- _What you are asked to do_
Transcribe the lines of the records starting with the one that has "on outcomes - using" in it and ending with the last, and transcribe nothing else.

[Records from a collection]

[Start of section]

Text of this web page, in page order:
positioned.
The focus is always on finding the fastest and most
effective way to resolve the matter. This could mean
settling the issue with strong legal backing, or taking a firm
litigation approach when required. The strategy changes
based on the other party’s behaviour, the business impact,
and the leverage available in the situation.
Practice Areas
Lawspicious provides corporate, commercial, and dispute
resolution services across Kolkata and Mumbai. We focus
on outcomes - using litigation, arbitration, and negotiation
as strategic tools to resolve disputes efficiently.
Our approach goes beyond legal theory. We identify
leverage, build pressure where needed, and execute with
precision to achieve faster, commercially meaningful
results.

[End of section]

- _Written solution_
on outcomes - using litigation, arbitration, and negotiation
as strategic tools to resolve disputes efficiently.
Our approach goes beyond legal theory. We identify
leverage, build pressure where needed, and execute with
precision to achieve faster, commercially meaningful
results.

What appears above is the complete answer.